One of the first steps in analyzing high-dimensional functional genomics data is an exploratory analysis of such data. Cluster Analysis and Principal Component Analysis are then usually the method of choice. Despite their versatility they also have a severe drawback: they do not always generate simple and interpretable solutions. On the basis of the observation that functional genomics data often contain both informative and non-informative variation, we propose a method that finds sets of variables containing informative variation. This informative variation is subsequently expressed in easily interpretable simplivariate components. We present a new implementation of the recently introduced simplivariate models. In this implementation, the informative variation is described by multiplicative models that can adequately represent the relations between functional genomics data. Both a simulated and two real-life metabolomics data sets show good performance of the method.

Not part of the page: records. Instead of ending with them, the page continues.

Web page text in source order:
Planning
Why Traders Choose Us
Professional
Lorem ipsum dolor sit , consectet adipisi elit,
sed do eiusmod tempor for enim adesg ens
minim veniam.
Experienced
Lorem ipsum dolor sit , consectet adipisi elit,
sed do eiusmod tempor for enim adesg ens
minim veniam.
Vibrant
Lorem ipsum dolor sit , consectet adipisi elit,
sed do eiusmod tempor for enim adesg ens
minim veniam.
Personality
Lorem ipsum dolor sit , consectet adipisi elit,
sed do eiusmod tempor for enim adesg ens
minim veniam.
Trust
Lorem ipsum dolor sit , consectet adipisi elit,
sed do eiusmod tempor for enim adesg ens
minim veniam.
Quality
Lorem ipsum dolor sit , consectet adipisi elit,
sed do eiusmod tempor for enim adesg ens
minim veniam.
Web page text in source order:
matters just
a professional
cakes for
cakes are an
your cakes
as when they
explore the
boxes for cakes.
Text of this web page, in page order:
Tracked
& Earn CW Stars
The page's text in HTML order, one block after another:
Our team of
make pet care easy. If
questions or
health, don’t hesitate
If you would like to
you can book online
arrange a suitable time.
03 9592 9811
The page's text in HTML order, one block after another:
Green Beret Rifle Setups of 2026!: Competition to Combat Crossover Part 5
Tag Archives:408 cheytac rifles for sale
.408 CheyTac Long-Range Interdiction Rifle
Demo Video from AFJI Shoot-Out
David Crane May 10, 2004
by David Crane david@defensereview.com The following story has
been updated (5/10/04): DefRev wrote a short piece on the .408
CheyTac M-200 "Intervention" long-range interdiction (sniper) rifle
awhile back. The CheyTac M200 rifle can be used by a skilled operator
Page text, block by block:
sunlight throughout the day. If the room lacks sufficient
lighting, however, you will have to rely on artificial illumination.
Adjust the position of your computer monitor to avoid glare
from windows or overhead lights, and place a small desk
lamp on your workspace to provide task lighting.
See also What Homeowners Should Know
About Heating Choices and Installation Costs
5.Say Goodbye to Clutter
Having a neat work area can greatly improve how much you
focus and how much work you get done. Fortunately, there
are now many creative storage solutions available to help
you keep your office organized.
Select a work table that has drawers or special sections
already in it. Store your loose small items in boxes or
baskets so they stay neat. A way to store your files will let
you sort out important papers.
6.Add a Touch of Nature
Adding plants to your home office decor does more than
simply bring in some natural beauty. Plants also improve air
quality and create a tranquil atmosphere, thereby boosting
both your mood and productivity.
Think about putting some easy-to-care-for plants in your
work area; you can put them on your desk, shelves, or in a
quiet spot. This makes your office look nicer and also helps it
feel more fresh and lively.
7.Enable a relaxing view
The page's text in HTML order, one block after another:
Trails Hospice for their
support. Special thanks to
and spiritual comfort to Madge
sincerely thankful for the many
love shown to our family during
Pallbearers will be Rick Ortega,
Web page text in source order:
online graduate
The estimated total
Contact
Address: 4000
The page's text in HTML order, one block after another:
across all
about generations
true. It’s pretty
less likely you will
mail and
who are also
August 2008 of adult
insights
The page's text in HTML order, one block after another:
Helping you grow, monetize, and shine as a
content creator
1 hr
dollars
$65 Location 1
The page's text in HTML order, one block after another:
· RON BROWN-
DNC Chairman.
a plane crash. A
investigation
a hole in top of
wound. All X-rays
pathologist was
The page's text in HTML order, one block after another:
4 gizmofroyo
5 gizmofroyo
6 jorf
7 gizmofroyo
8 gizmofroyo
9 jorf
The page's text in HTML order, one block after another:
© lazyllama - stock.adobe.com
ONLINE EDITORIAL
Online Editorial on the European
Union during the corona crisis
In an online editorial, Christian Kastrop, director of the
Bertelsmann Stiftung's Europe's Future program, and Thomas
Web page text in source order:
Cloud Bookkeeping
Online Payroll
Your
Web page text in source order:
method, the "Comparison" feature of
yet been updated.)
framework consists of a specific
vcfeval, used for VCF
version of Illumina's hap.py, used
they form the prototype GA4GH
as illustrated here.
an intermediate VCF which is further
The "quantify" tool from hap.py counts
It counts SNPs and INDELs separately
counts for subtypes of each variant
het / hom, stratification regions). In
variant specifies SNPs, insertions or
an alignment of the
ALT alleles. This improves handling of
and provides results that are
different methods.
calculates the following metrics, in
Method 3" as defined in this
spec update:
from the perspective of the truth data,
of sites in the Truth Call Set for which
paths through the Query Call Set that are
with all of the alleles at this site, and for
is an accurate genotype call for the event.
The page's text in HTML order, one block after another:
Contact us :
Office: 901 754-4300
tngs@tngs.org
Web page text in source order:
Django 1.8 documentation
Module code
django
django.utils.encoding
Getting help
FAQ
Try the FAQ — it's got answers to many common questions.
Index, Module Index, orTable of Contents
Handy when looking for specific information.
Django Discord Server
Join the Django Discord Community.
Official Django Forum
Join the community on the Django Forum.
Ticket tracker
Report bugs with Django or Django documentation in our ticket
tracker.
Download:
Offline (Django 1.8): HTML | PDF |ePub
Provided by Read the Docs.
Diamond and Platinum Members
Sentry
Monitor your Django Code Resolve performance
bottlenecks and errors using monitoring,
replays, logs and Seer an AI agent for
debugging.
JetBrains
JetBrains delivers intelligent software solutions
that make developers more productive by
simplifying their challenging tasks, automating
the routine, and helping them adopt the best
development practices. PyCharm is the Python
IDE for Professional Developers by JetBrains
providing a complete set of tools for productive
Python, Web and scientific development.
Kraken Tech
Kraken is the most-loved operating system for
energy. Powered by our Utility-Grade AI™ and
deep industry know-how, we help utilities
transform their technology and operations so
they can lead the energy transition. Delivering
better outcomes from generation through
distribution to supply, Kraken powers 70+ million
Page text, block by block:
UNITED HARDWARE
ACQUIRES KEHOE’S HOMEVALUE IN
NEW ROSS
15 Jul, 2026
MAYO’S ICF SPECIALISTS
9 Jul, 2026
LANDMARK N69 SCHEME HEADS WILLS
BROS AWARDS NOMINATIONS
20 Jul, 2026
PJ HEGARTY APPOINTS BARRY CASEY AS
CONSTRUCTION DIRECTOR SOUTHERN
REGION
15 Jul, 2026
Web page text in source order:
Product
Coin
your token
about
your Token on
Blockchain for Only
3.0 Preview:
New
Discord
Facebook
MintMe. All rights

分析高维功能基因组学（functional genomics）数据的首要步骤之一，便是对这类数据开展探索性分析。聚类分析（Cluster Analysis）与主成分分析（Principal Component Analysis）通常便是首选方法。尽管二者应用场景广泛，却存在显著缺陷：它们并非总能生成简洁且可解释的结果。基于功能基因组学数据往往同时包含信息性变异与非信息性变异这一观测结论，我们提出了一种可识别携带信息性变异的变量集合的方法。该方法随后会将这些信息性变异转化为易于解释的简化多元（simplivariate）分量。 我们针对新近提出的简化多元（simplivariate）模型提出了一种全新的实现方案。在该实现方案中，信息性变异通过乘法模型进行描述，这类模型可充分表征功能基因组学数据间的关联关系。通过模拟数据集与两个真实代谢组学（metabolomics）数据集的验证，该方法展现出了优异的性能表现。